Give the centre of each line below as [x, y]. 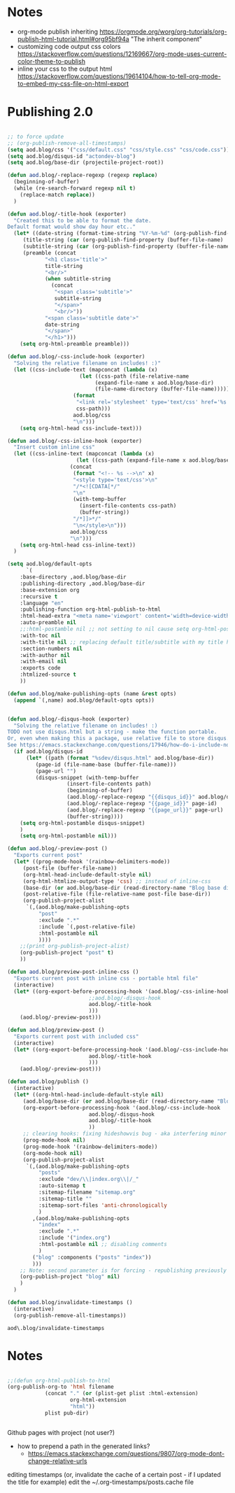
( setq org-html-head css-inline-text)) [78, 545]
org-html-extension [98, 1400]
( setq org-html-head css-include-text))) [81, 428]
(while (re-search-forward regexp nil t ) [75, 188]
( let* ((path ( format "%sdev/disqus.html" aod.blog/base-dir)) [120, 758]
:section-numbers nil [51, 649]
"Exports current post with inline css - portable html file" [106, 978]
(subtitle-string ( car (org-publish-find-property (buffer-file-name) [128, 246]
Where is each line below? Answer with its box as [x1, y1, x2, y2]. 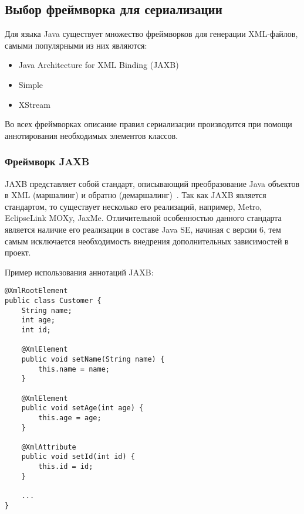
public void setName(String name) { [21, 355, 165, 363]
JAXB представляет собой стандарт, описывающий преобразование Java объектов [5, 177, 300, 189]
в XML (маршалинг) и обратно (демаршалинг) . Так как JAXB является [5, 189, 266, 201]
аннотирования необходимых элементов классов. [5, 129, 178, 141]
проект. [5, 246, 31, 258]
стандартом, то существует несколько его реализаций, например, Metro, [5, 200, 262, 212]
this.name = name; [38, 365, 110, 373]
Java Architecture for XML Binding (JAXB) [18, 59, 179, 71]
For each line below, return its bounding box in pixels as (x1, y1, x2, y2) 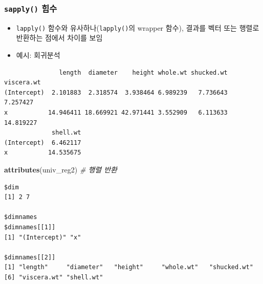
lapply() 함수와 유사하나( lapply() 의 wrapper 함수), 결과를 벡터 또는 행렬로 (16, 22, 259, 33)
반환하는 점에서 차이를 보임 (16, 32, 103, 43)
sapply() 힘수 (4, 2, 57, 14)
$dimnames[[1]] (4, 223, 56, 231)
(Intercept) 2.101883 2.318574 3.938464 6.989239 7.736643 (4, 89, 228, 96)
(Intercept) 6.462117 (4, 139, 81, 146)
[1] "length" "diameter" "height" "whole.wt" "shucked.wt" (4, 264, 253, 271)
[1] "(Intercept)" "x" (4, 233, 81, 241)
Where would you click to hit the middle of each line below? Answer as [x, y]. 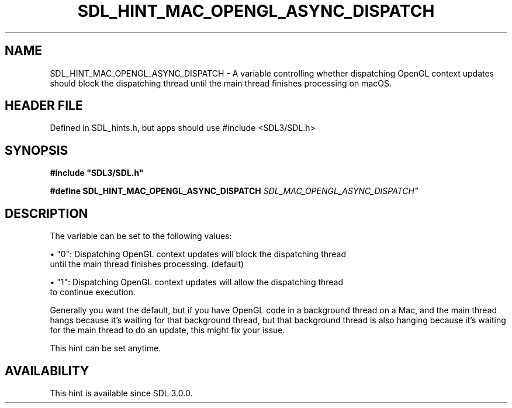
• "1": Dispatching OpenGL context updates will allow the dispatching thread [197, 282]
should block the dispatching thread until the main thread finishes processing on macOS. [221, 83]
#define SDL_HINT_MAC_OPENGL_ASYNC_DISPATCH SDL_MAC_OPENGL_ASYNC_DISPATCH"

#### TASK PROMPT
Leave every picture out, and repeat exactly the lines from the one containing "(while (re-search-forward regexp" through the last line of the entries, both ends included.

#### SOLUTION TO THIS EXERCISE
(while (re-search-forward regexp nil t ) [75, 188]
( let* ((path ( format "%sdev/disqus.html" aod.blog/base-dir)) [120, 758]
:section-numbers nil [51, 649]
"Exports current post with inline css - portable html file" [106, 978]
(subtitle-string ( car (org-publish-find-property (buffer-file-name) [128, 246]
Where is each line below? Answer with its box as [x1, y1, x2, y2]. 
public void setName(String name) { [21, 355, 165, 363]
JAXB представляет собой стандарт, описывающий преобразование Java объектов [5, 177, 300, 189]
в XML (маршалинг) и обратно (демаршалинг) . Так как JAXB является [5, 189, 266, 201]
аннотирования необходимых элементов классов. [5, 129, 178, 141]
проект. [5, 246, 31, 258]
стандартом, то существует несколько его реализаций, например, Metro, [5, 200, 262, 212]
this.name = name; [38, 365, 110, 373]
Java Architecture for XML Binding (JAXB) [18, 59, 179, 71]
For each line below, return its bounding box in pixels as (x1, y1, x2, y2) 
lapply() 함수와 유사하나( lapply() 의 wrapper 함수), 결과를 벡터 또는 행렬로 (16, 22, 259, 33)
반환하는 점에서 차이를 보임 (16, 32, 103, 43)
sapply() 힘수 (4, 2, 57, 14)
$dimnames[[1]] (4, 223, 56, 231)
(Intercept) 2.101883 2.318574 3.938464 6.989239 7.736643 (4, 89, 228, 96)
(Intercept) 6.462117 (4, 139, 81, 146)
[1] "length" "diameter" "height" "whole.wt" "shucked.wt" (4, 264, 253, 271)
[1] "(Intercept)" "x" (4, 233, 81, 241)
Where would you click to hit the middle of each line below? Answer as [x, y]. 
• "1": Dispatching OpenGL context updates will allow the dispatching thread [197, 282]
should block the dispatching thread until the main thread finishes processing on macOS. [221, 83]
#define SDL_HINT_MAC_OPENGL_ASYNC_DISPATCH SDL_MAC_OPENGL_ASYNC_DISPATCH"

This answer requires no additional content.